# Directions for this task
Take the entries below and reproduce exactly the portion that begins at the line containing "over social media" and ends at the line containing "and peacebuilding: Illuminating", keeping both ends, dropping pictures, and adding nothing else.

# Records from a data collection
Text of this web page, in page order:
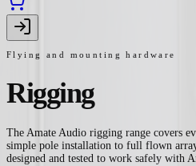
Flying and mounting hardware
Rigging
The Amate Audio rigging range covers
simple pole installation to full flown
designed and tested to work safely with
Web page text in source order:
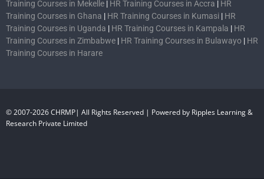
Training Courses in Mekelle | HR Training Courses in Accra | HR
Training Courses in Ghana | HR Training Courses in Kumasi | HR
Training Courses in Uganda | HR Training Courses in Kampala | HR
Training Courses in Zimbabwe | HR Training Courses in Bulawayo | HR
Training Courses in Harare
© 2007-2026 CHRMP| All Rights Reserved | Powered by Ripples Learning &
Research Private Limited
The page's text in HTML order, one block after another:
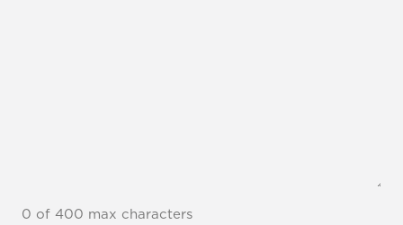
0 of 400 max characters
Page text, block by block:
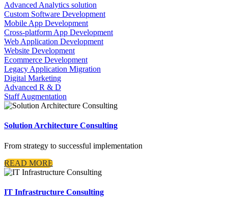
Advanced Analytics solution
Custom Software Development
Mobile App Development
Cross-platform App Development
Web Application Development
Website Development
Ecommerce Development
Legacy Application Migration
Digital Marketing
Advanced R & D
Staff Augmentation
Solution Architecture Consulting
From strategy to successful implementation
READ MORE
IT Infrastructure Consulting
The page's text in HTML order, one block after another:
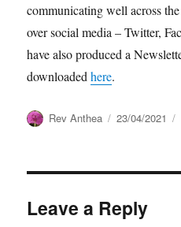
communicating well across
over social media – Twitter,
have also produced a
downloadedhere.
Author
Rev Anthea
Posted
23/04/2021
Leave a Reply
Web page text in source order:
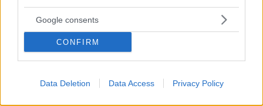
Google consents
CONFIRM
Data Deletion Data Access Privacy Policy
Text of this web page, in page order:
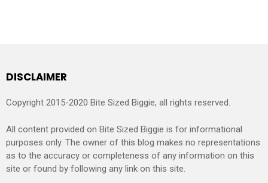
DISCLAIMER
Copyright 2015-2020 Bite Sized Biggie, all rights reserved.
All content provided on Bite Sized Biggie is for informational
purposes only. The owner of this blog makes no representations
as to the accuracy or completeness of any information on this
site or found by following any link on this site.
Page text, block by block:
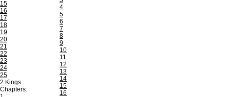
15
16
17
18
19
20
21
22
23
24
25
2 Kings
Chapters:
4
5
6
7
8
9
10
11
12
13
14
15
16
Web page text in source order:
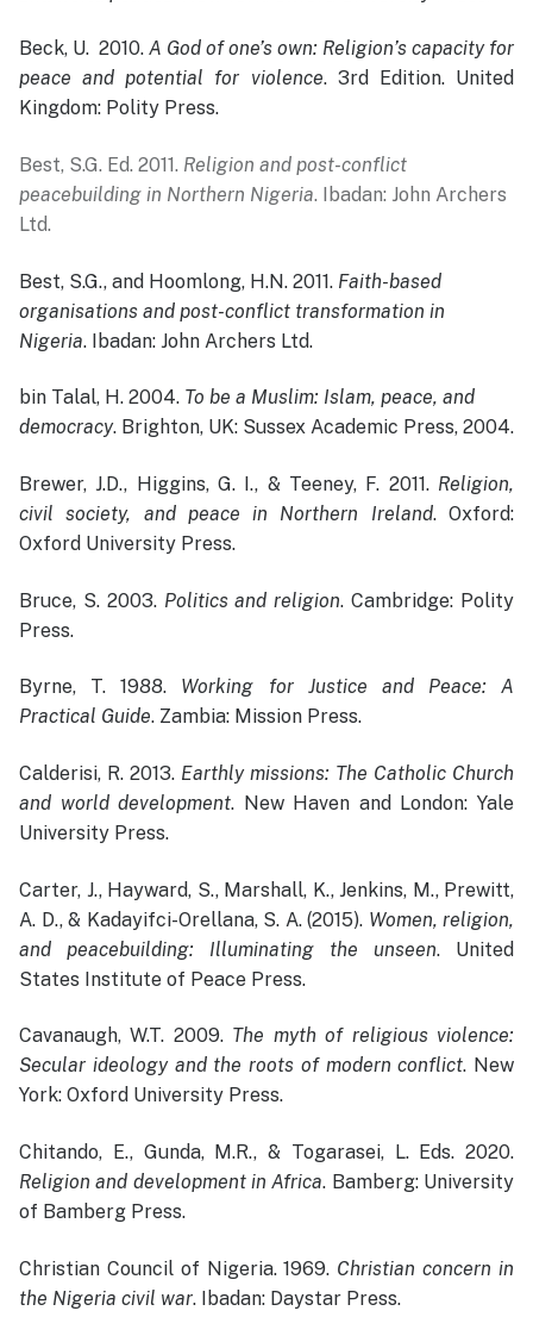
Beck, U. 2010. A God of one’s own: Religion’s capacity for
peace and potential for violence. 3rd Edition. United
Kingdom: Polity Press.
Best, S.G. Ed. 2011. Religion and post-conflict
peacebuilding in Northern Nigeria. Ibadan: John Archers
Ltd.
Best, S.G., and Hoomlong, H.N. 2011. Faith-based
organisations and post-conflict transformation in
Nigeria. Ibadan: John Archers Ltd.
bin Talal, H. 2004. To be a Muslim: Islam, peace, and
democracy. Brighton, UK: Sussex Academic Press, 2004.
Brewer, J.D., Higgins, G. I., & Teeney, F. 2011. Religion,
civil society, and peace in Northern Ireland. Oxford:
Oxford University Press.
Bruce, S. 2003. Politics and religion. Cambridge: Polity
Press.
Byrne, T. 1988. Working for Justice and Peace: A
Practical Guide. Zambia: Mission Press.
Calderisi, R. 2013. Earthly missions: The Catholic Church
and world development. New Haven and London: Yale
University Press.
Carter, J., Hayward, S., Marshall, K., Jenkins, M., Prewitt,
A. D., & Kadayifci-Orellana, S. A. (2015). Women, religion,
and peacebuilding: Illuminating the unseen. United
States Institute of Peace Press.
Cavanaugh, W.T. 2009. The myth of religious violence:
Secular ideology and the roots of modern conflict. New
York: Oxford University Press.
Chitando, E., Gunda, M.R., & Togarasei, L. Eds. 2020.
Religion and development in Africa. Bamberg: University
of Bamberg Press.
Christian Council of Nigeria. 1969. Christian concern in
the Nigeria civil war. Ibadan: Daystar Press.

# Reply
over social media – Twitter,
have also produced a
downloadedhere.
Author
Rev Anthea
Posted
23/04/2021
Leave a Reply
Web page text in source order:
Google consents
CONFIRM
Data Deletion Data Access Privacy Policy
Text of this web page, in page order:
DISCLAIMER
Copyright 2015-2020 Bite Sized Biggie, all rights reserved.
All content provided on Bite Sized Biggie is for informational
purposes only. The owner of this blog makes no representations
as to the accuracy or completeness of any information on this
site or found by following any link on this site.
Page text, block by block:
15
16
17
18
19
20
21
22
23
24
25
2 Kings
Chapters:
4
5
6
7
8
9
10
11
12
13
14
15
16
Web page text in source order:
Beck, U. 2010. A God of one’s own: Religion’s capacity for
peace and potential for violence. 3rd Edition. United
Kingdom: Polity Press.
Best, S.G. Ed. 2011. Religion and post-conflict
peacebuilding in Northern Nigeria. Ibadan: John Archers
Ltd.
Best, S.G., and Hoomlong, H.N. 2011. Faith-based
organisations and post-conflict transformation in
Nigeria. Ibadan: John Archers Ltd.
bin Talal, H. 2004. To be a Muslim: Islam, peace, and
democracy. Brighton, UK: Sussex Academic Press, 2004.
Brewer, J.D., Higgins, G. I., & Teeney, F. 2011. Religion,
civil society, and peace in Northern Ireland. Oxford:
Oxford University Press.
Bruce, S. 2003. Politics and religion. Cambridge: Polity
Press.
Byrne, T. 1988. Working for Justice and Peace: A
Practical Guide. Zambia: Mission Press.
Calderisi, R. 2013. Earthly missions: The Catholic Church
and world development. New Haven and London: Yale
University Press.
Carter, J., Hayward, S., Marshall, K., Jenkins, M., Prewitt,
A. D., & Kadayifci-Orellana, S. A. (2015). Women, religion,
and peacebuilding: Illuminating the unseen. United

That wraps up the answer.